▸ Source data

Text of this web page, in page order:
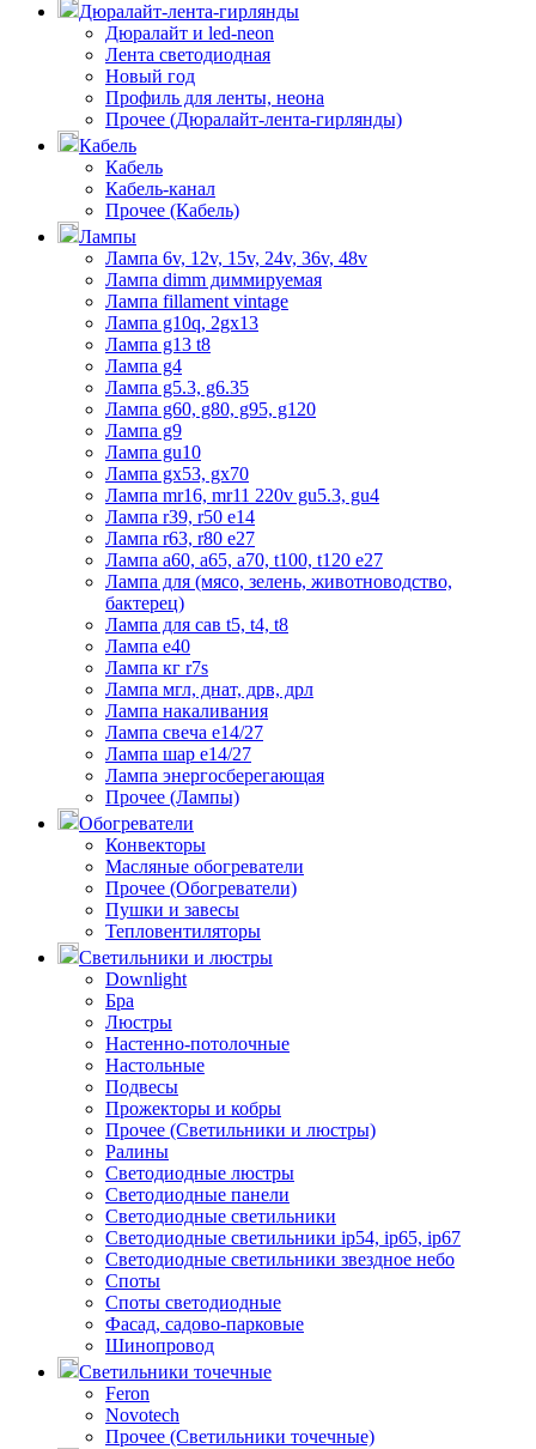
Дюралайт-лента-гирлянды
Дюралайт и led-neon
Лента светодиодная
Новый год
Профиль для ленты, неона
Прочее (Дюралайт-лента-гирлянды)
Кабель
Кабель
Кабель-канал
Прочее (Кабель)
Лампы
Лампа 6v, 12v, 15v, 24v, 36v, 48v
Лампа dimm диммируемая
Лампа fillament vintage
Лампа g10q, 2gx13
Лампа g13 t8
Лампа g4
Лампа g5.3, g6.35
Лампа g60, g80, g95, g120
Лампа g9
Лампа gu10
Лампа gx53, gx70
Лампа mr16, mr11 220v gu5.3, gu4
Лампа r39, r50 е14
Лампа r63, r80 е27
Лампа а60, а65, а70, t100, t120 е27
Лампа для (мясо, зелень, животноводство,
бактерец)
Лампа для сав t5, t4, t8
Лампа е40
Лампа кг r7s
Лампа мгл, днат, дрв, дрл
Лампа накаливания
Лампа свеча е14/27
Лампа шар е14/27
Лампа энергосберегающая
Прочее (Лампы)
Обогреватели
Конвекторы
Масляные обогреватели
Прочее (Обогреватели)
Пушки и завесы
Тепловентиляторы
Светильники и люстры
Downlight
Бра
Люстры
Настенно-потолочные
Настольные
Подвесы
Прожекторы и кобры
Прочее (Светильники и люстры)
Ралины
Светодиодные люстры
Светодиодные панели
Светодиодные светильники
Светодиодные светильники ip54, ip65, ip67
Светодиодные светильники звездное небо
Споты
Споты светодиодные
Фасад, садово-парковые
Шинопровод
Светильники точечные
Feron
Novotech
Прочее (Светильники точечные)

▸ What to work on
With pictures excluded, the material is to be written out exactly as given.

▸ Result for this exercise
Text of this web page, in page order:
Дюралайт-лента-гирлянды
Дюралайт и led-neon
Лента светодиодная
Новый год
Профиль для ленты, неона
Прочее (Дюралайт-лента-гирлянды)
Кабель
Кабель
Кабель-канал
Прочее (Кабель)
Лампы
Лампа 6v, 12v, 15v, 24v, 36v, 48v
Лампа dimm диммируемая
Лампа fillament vintage
Лампа g10q, 2gx13
Лампа g13 t8
Лампа g4
Лампа g5.3, g6.35
Лампа g60, g80, g95, g120
Лампа g9
Лампа gu10
Лампа gx53, gx70
Лампа mr16, mr11 220v gu5.3, gu4
Лампа r39, r50 е14
Лампа r63, r80 е27
Лампа а60, а65, а70, t100, t120 е27
Лампа для (мясо, зелень, животноводство,
бактерец)
Лампа для сав t5, t4, t8
Лампа е40
Лампа кг r7s
Лампа мгл, днат, дрв, дрл
Лампа накаливания
Лампа свеча е14/27
Лампа шар е14/27
Лампа энергосберегающая
Прочее (Лампы)
Обогреватели
Конвекторы
Масляные обогреватели
Прочее (Обогреватели)
Пушки и завесы
Тепловентиляторы
Светильники и люстры
Downlight
Бра
Люстры
Настенно-потолочные
Настольные
Подвесы
Прожекторы и кобры
Прочее (Светильники и люстры)
Ралины
Светодиодные люстры
Светодиодные панели
Светодиодные светильники
Светодиодные светильники ip54, ip65, ip67
Светодиодные светильники звездное небо
Споты
Споты светодиодные
Фасад, садово-парковые
Шинопровод
Светильники точечные
Feron
Novotech
Прочее (Светильники точечные)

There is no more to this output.